(INPUT DATA Opens)

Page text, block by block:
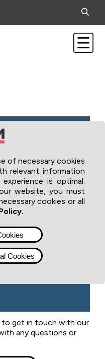
of necessary cookies
relevant information
is optimal.
website, you must
cookies or all
Cookies
to get in touch with our
any questions or
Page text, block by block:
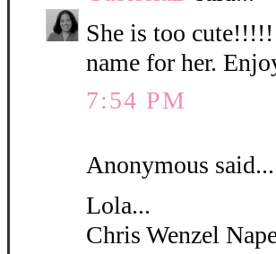
She is too
name for her.
7:54 PM
Anonymous said...
Lola...
Chris Wenzel
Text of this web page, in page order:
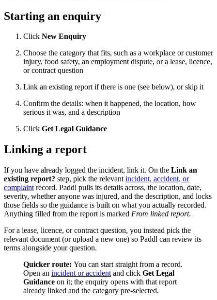
Starting an enquiry
Click New Enquiry
Choose the category that fits, such as a workplace or customer
injury, food safety, an employment dispute, or a lease, licence,
or contract question
Link an existing report if there is one (see below), or skip it
Confirm the details: when it happened, the location, how
serious it was, and a description
Click Get Legal Guidance
Linking a report
If you have already logged the incident, link it. On the Link an
existing report? step, pick the relevant incident, accident, or
complaint record. Paddl pulls its details across, the location, date,
severity, whether anyone was injured, and the description, and locks
those fields so the guidance is built on what you actually recorded.
Anything filled from the report is marked From linked report.
For a lease, licence, or contract question, you instead pick the
relevant document (or upload a new one) so Paddl can review its
terms alongside your question.
Quicker route: You can start straight from a record.
Open an incident or accident and click Get Legal
Guidance on it; the enquiry opens with that report
already linked and the category pre-selected.
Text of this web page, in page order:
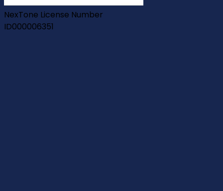
NexTone License Number
ID000006351
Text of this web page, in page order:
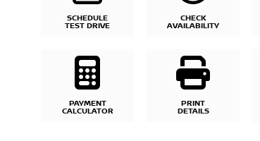
SCHEDULE
TEST DRIVE
CHECK
AVAILABILITY
PAYMENT
CALCULATOR
PRINT
DETAILS
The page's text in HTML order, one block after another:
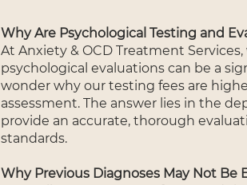
Why Are Psychological Testing and
At Anxiety & OCD Treatment
psychological evaluations can be a
wonder why our testing fees are
assessment. The answer lies in the
provide an accurate, thorough
standards.
Why Previous Diagnoses May Not
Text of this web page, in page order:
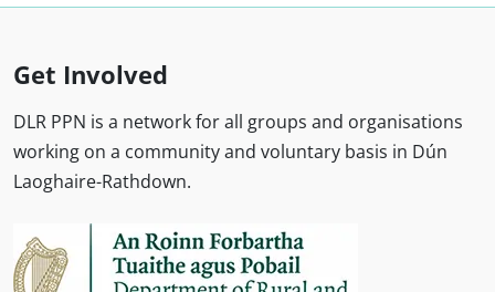
Get Involved
DLR PPN is a network for all groups and organisations
working on a community and voluntary basis in Dún
Laoghaire-Rathdown.
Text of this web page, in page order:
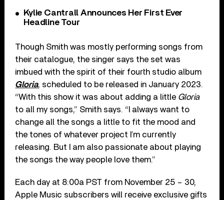
Kylie Cantrall Announces Her First Ever
Headline Tour
Though Smith was mostly performing songs from
their catalogue, the singer says the set was
imbued with the spirit of their fourth studio album
Gloria, scheduled to be released in January 2023.
“With this show it was about adding a little Gloria
to all my songs,” Smith says. “I always want to
change all the songs a little to fit the mood and
the tones of whatever project I’m currently
releasing. But I am also passionate about playing
the songs the way people love them.”
Each day at 8:00a PST from November 25 – 30,
Apple Music subscribers will receive exclusive gifts
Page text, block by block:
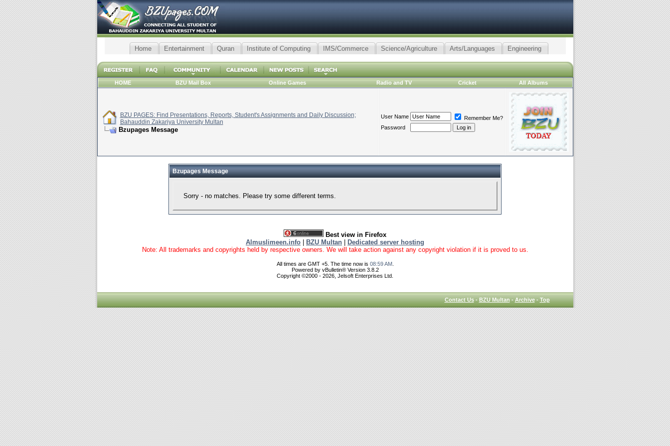
Home Entertainment Quran Institute of Computing IMS/Commerce Science/Agriculture Arts/Languages Engineering
HOME BZU Mail Box Online Games Radio and TV Cricket All Albums
BZU PAGES: Find Presentations, Reports, Student's Assignments and Daily Discussion;
Bahauddin Zakariya University Multan
Bzupages Message
User Name
Remember Me?
Password
Bzupages Message
Sorry - no matches. Please try some different terms.
Best view in Firefox
Almuslimeen.info
BZU Multan
Dedicated server hosting
Note: All trademarks and copyrights held by respective owners. We will take action against any copyright violation if it is proved to us.
All times are GMT +5. The time now is 08:59 AM.
Powered by vBulletin® Version 3.8.2
Copyright ©2000 - 2026, Jelsoft Enterprises Ltd.
Contact Us-BZU Multan-Archive-Top
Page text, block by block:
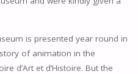
is presented year round in
of animation in the
d’Art et d’Histoire. But the
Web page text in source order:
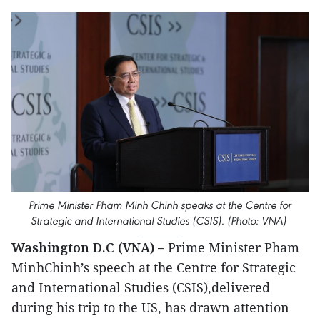
Prime Minister Pham Minh Chinh speaks at the Centre for
Strategic and International Studies (CSIS). (Photo: VNA)
Washington D.C (VNA) – Prime Minister Pham
MinhChinh’s speech at the Centre for Strategic
and International Studies (CSIS),delivered
during his trip to the US, has drawn attention
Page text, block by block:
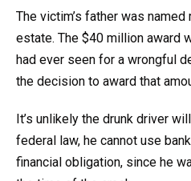
The victim’s father was
estate. The $40 million award
had ever seen for a wrongful
the decision to award that
It’s unlikely the drunk driver
federal law, he cannot use
financial obligation, since he
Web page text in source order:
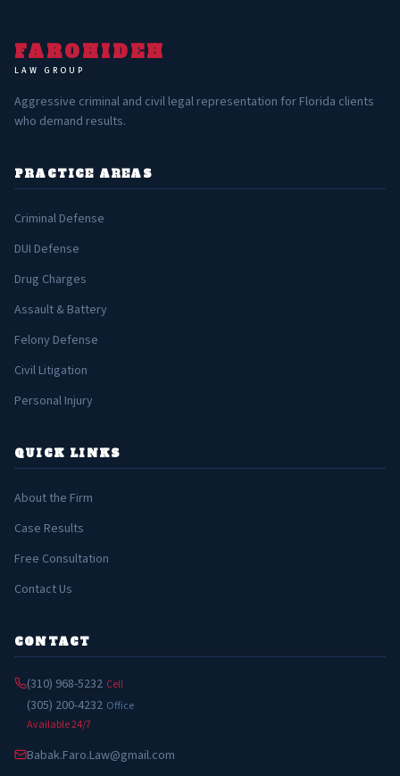
FAROHIDEH
LAW GROUP
Aggressive criminal and civil legal representation for Florida clients
who demand results.
PRACTICE AREAS
Criminal Defense
DUI Defense
Drug Charges
Assault & Battery
Felony Defense
Civil Litigation
Personal Injury
QUICK LINKS
About the Firm
Case Results
Free Consultation
Contact Us
CONTACT
(310) 968-5232 Cell
(305) 200-4232 Office
Available 24/7
Babak.Faro.Law@gmail.com
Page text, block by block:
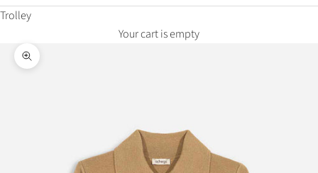
Trolley
Your cart is empty
Zoom in on the image
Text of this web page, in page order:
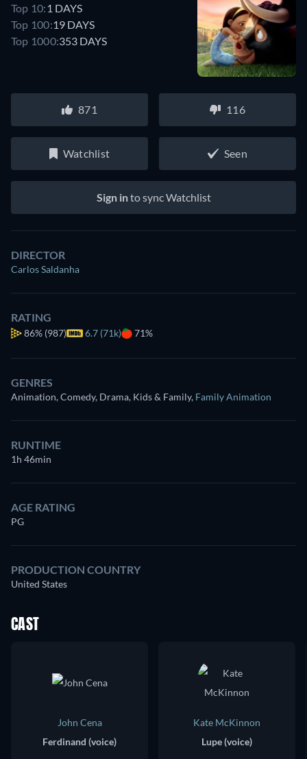
Top 10: 1 DAYS
Top 100:19 DAYS
Top 1000:353 DAYS
871 116
Watchlist Seen
Sign into sync Watchlist
DIRECTOR
Carlos Saldanha
RATING
86% (987) 6.7 (71k) 71%
GENRES
Animation, Comedy, Drama, Kids & Family, Family Animation
RUNTIME
1h 46min
AGE RATING
PG
PRODUCTION COUNTRY
United States
CAST
John Cena
Ferdinand (voice)
Kate McKinnon
Lupe (voice)
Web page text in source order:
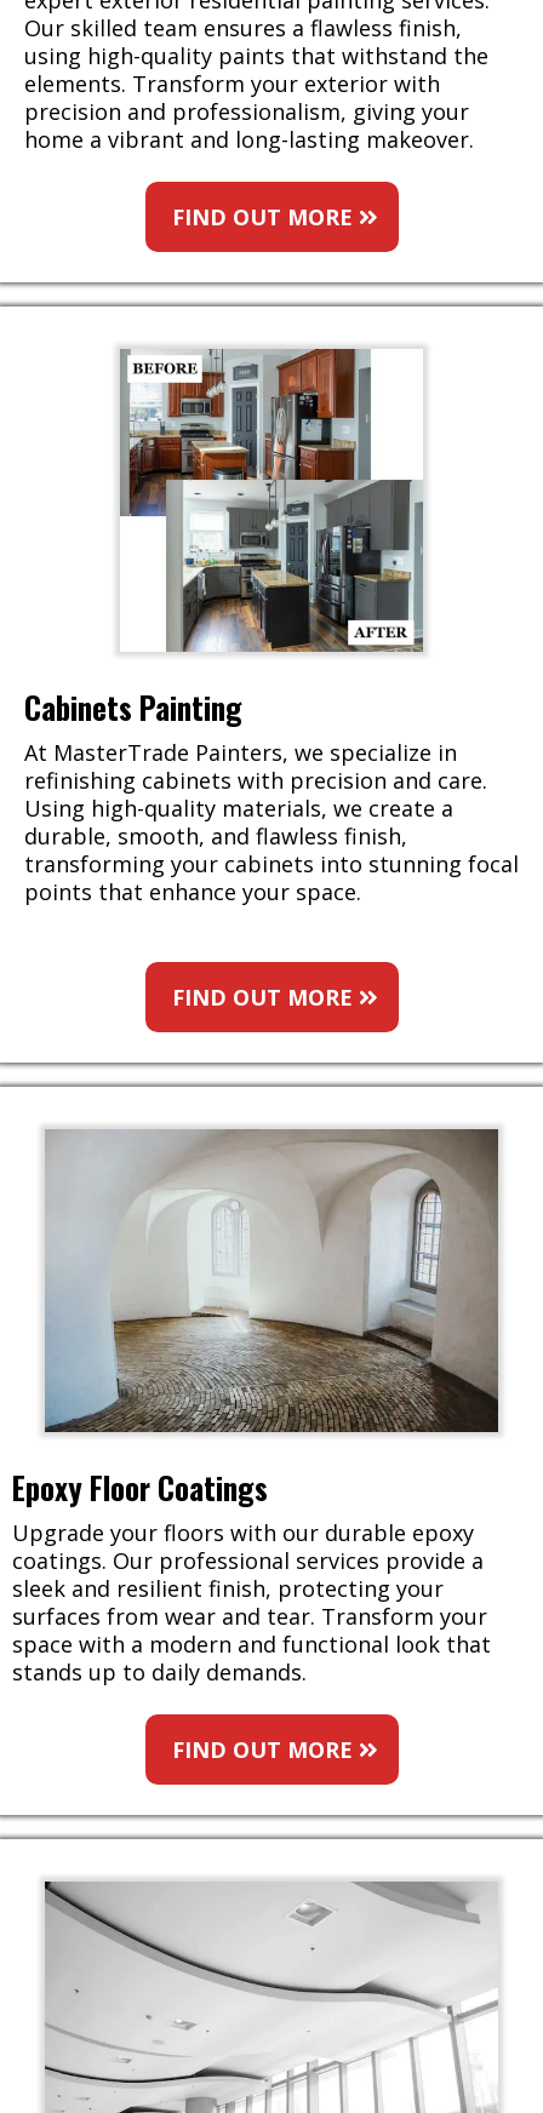
Our skilled team ensures a flawless finish,
using high-quality paints that withstand the
elements. Transform your exterior with
precision and professionalism, giving your
home a vibrant and long-lasting makeover.
FIND OUT MORE
Cabinets Painting
At MasterTrade Painters, we specialize in
refinishing cabinets with precision and care.
Using high-quality materials, we create a
durable, smooth, and flawless finish,
transforming your cabinets into stunning focal
points that enhance your space.
FIND OUT MORE
Epoxy Floor Coatings
Upgrade your floors with our durable epoxy
coatings. Our professional services provide a
sleek and resilient finish, protecting your
surfaces from wear and tear. Transform your
space with a modern and functional look that
stands up to daily demands.
FIND OUT MORE
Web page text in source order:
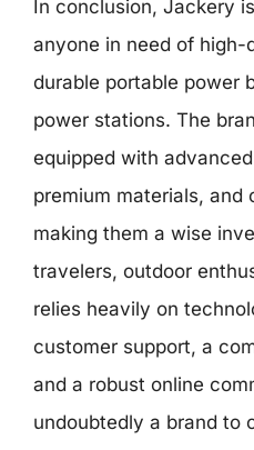
In conclusion, Jackery
anyone in need of high-
durable portable power
power stations. The
equipped with
premium materials, and
making them a wise
travelers, outdoor
relies heavily on
customer support, a
and a robust online
undoubtedly a brand to
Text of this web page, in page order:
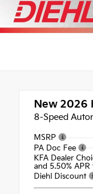
New 2026
8-Speed
MSRP
PA Doc Fee
KFA Dealer
and 5.50%
Diehl Discount
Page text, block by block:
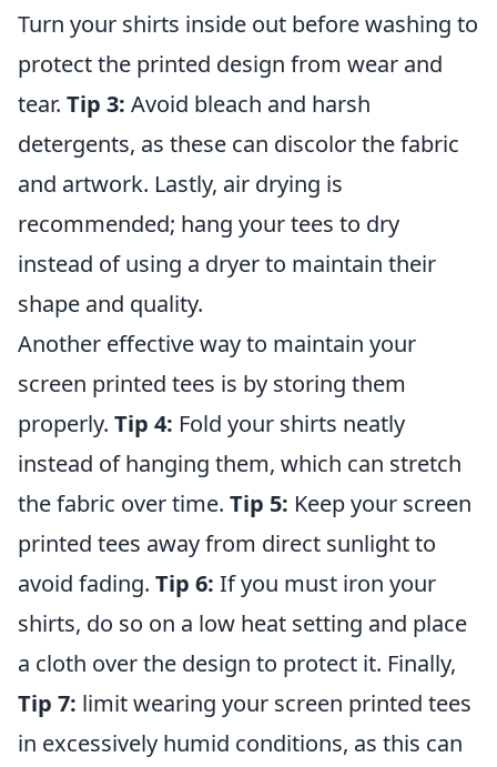
Turn your shirts inside out before washing to
protect the printed design from wear and
tear. Tip 3: Avoid bleach and harsh
detergents, as these can discolor the fabric
and artwork. Lastly, air drying is
recommended; hang your tees to dry
instead of using a dryer to maintain their
shape and quality.
Another effective way to maintain your
screen printed tees is by storing them
properly. Tip 4: Fold your shirts neatly
instead of hanging them, which can stretch
the fabric over time. Tip 5: Keep your screen
printed tees away from direct sunlight to
avoid fading. Tip 6: If you must iron your
shirts, do so on a low heat setting and place
a cloth over the design to protect it. Finally,
Tip 7: limit wearing your screen printed tees
in excessively humid conditions, as this can
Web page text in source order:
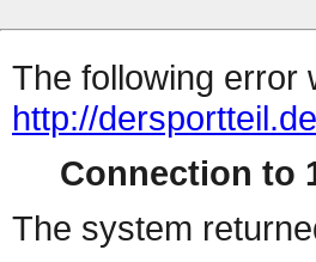
The following error
http://
Connection to
The system
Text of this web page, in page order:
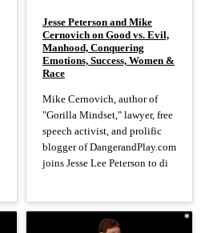
Jesse Peterson and Mike
Cernovich on Good vs. Evil,
Manhood, Conquering
Emotions, Success, Women &
Race
Mike Cernovich, author of
"Gorilla Mindset," lawyer, free
speech activist, and prolific
blogger of DangerandPlay.com
joins Jesse Lee Peterson to di
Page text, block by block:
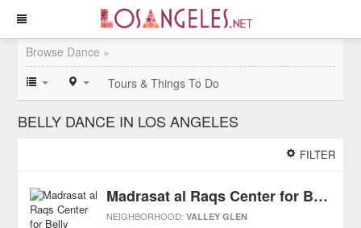
Browse Dance »
Tours & Things To Do
BELLY DANCE IN LOS ANGELES
FILTER
Madrasat al Raqs Center for Belly Dance
NEIGHBORHOOD:VALLEY GLEN
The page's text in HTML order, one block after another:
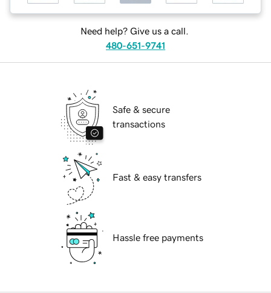
Need help? Give us a call.
480-651-9741
Safe & secure
transactions
Fast & easy transfers
Hassle free payments
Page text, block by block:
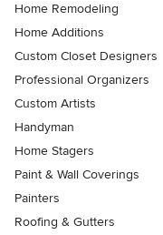
Home Remodeling
Home Additions
Custom Closet Designers
Professional Organizers
Custom Artists
Handyman
Home Stagers
Paint & Wall Coverings
Painters
Roofing & Gutters
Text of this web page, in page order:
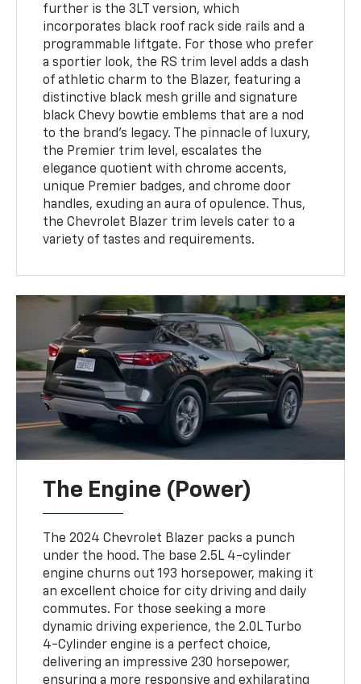
further is the 3LT version, which
incorporates black roof rack side rails and a
programmable liftgate. For those who prefer
a sportier look, the RS trim level adds a dash
of athletic charm to the Blazer, featuring a
distinctive black mesh grille and signature
black Chevy bowtie emblems that are a nod
to the brand's legacy. The pinnacle of luxury,
the Premier trim level, escalates the
elegance quotient with chrome accents,
unique Premier badges, and chrome door
handles, exuding an aura of opulence. Thus,
the Chevrolet Blazer trim levels cater to a
variety of tastes and requirements.
The Engine (Power)
The 2024 Chevrolet Blazer packs a punch
under the hood. The base 2.5L 4-cylinder
engine churns out 193 horsepower, making it
an excellent choice for city driving and daily
commutes. For those seeking a more
dynamic driving experience, the 2.0L Turbo
4-Cylinder engine is a perfect choice,
delivering an impressive 230 horsepower,
ensuring a more responsive and exhilarating

(INPUT DATA Closes)

◆ **ACTION ITEM**: Your reply should hold nothing but the lines above, from the one containing "Though Smith was mostly performing songs from" to the one containing "Note: All trademarks", reproduced exactly minus the pictures.

◆ **OUTPUT**:
Though Smith was mostly performing songs from
their catalogue, the singer says the set was
imbued with the spirit of their fourth studio album
Gloria, scheduled to be released in January 2023.
“With this show it was about adding a little Gloria
to all my songs,” Smith says. “I always want to
change all the songs a little to fit the mood and
the tones of whatever project I’m currently
releasing. But I am also passionate about playing
the songs the way people love them.”
Each day at 8:00a PST from November 25 – 30,
Apple Music subscribers will receive exclusive gifts
Page text, block by block:
Home Entertainment Quran Institute of Computing IMS/Commerce Science/Agriculture Arts/Languages Engineering
HOME BZU Mail Box Online Games Radio and TV Cricket All Albums
BZU PAGES: Find Presentations, Reports, Student's Assignments and Daily Discussion;
Bahauddin Zakariya University Multan
Bzupages Message
User Name
Remember Me?
Password
Bzupages Message
Sorry - no matches. Please try some different terms.
Best view in Firefox
Almuslimeen.info
BZU Multan
Dedicated server hosting
Note: All trademarks and copyrights held by respective owners. We will take action against any copyright violation if it is proved to us.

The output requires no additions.